*The problem:* Apart from the images, every record here needs to be copied exactly.

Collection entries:
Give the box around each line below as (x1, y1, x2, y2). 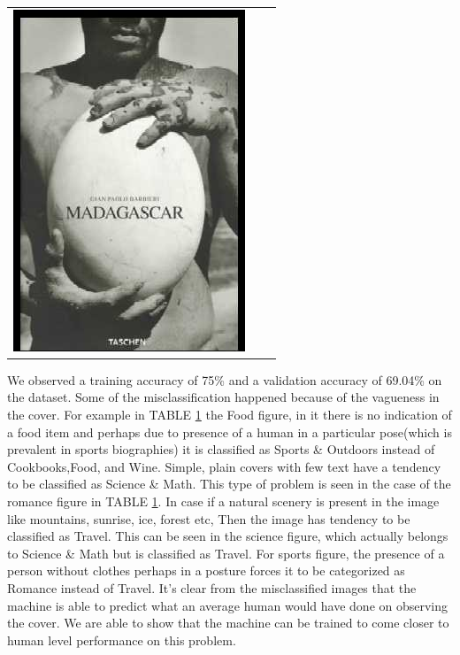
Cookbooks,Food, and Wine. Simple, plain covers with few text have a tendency (7, 457, 441, 475)
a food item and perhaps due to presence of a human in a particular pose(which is (7, 422, 452, 441)
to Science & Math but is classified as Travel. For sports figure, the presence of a (7, 543, 445, 562)
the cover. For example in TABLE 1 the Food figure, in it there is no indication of (7, 405, 452, 424)
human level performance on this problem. (7, 630, 236, 649)
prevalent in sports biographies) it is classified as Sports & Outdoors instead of (7, 440, 435, 458)
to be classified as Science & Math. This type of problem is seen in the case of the (7, 474, 451, 493)
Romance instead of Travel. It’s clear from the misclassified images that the (7, 578, 417, 597)

*Expected answer:*
Give the box around each line below as (x1, y1, x2, y2). 
Cookbooks,Food, and Wine. Simple, plain covers with few text have a tendency (7, 457, 441, 475)
a food item and perhaps due to presence of a human in a particular pose(which is (7, 422, 452, 441)
to Science & Math but is classified as Travel. For sports figure, the presence of a (7, 543, 445, 562)
the cover. For example in TABLE 1 the Food figure, in it there is no indication of (7, 405, 452, 424)
human level performance on this problem. (7, 630, 236, 649)
prevalent in sports biographies) it is classified as Sports & Outdoors instead of (7, 440, 435, 458)
to be classified as Science & Math. This type of problem is seen in the case of the (7, 474, 451, 493)
Romance instead of Travel. It’s clear from the misclassified images that the (7, 578, 417, 597)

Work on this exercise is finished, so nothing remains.